What Is Weld Decay? Sensitization
Weld decay is a form of intergranular corrosion that occurs in the heat-affected zone (HAZ) of austenitic stainless steel welds. During welding, the HAZ is heated to 450-850 deg C (the sensitization temperature range), causing chromium to combine with carbon and precipitate as chromium carbides (Cr23C6) along the grain boundaries. This depletes the adjacent grain boundary region of chromium below the 10.5% minimum needed for corrosion resistance, leaving a narrow zone vulnerable to preferential attack in corrosive environments.
How Weld Decay Develops
The process occurs in three steps:
- Heating: Welding heats the HAZ into the sensitization range (450-850 deg C)

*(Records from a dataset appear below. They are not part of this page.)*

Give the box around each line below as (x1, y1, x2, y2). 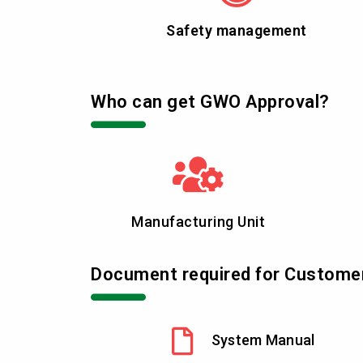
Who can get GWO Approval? (91, 91, 330, 112)
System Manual (211, 331, 315, 349)
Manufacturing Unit (131, 212, 265, 230)
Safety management (166, 21, 307, 39)
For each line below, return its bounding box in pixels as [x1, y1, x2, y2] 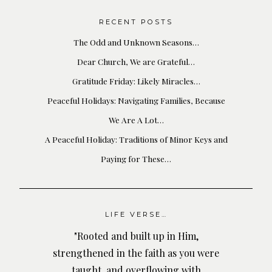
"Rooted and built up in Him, [73, 229, 199, 242]
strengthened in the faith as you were [53, 246, 219, 259]
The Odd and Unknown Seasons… [73, 36, 199, 48]
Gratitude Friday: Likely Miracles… [72, 75, 200, 87]
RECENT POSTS [99, 18, 173, 27]
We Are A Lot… [108, 114, 164, 126]
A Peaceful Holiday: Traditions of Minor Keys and [44, 134, 228, 145]
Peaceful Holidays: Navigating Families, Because [47, 95, 225, 106]
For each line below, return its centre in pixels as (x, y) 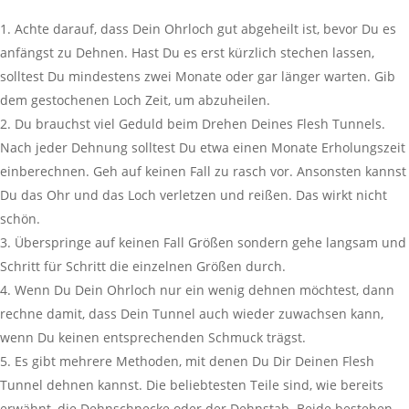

- Carbide precipitation: Carbon diffuses to grain boundaries and combines with chromium to form Cr23C6
- Chromium depletion: The zone immediately surrounding each grain boundary loses chromium below the passivation threshold
In service, a corrosive medium (acids, chlorides, or even aerated water) attacks the chromium-depleted grain boundaries preferentially, causing the grains to detach. The corrosion pattern follows a band parallel to the weld, typically 2-5 mm from the fusion line, corresponding to the zone that experienced the critical temperature range.
Susceptibility by Grade
| Grade | Carbon Content | Sensitization Susceptibility |
|---|---|---|
| 304 | 0.08% max | High (standard carbon grade) |
| 304L | 0.030% max | Low (insufficient carbon for significant carbide precipitation) |
| 316 | 0.08% max | High |
| 316L | 0.030% max | Low |
| 321 | 0.08% max (Ti-stabilized) | Very low (Ti preferentially binds carbon) |
| 347 | 0.08% max (Nb-stabilized) | Very low (Nb preferentially binds carbon) |
| 304H/316H | 0.04-0.10% | Very high (elevated carbon for high-temperature strength) |
Prevention Methods
| Method | Mechanism |
|---|---|
| Use L-grades (304L, 316L) | Low carbon (max 0.030%) provides insufficient carbon for significant Cr23C6 precipitation |
| Use stabilized grades (321, 347) | Titanium or niobium combines with carbon before chromium can, forming stable TiC or NbC |
| Solution annealing after welding | Heating to 1050-1100 deg C dissolves carbides and restores chromium distribution; water quench prevents reprecipitation |
| Minimize heat input | Shorter time in the sensitization range reduces carbide formation |
| Avoid prolonged service at 450-850 deg C | Operational exposure to the sensitization range over time can cause in-service sensitization |
Detection
Weld decay is detected in the field by visual inspection (surface pitting or grooving along the HAZ) and confirmed by metallographic examination. The standard laboratory test for sensitization susceptibility is ASTM A262, which includes five practices (A through E) using different acid solutions to evaluate intergranular corrosion resistance. Practice E (Strauss test, boiling copper sulfate-sulfuric acid) is the most common acceptance test for stainless steel piping materials.
In-service weld decay requires replacement of the affected section, as the grain boundary damage cannot be reversed in the field. Prevention through proper material selection is far more economical than repair.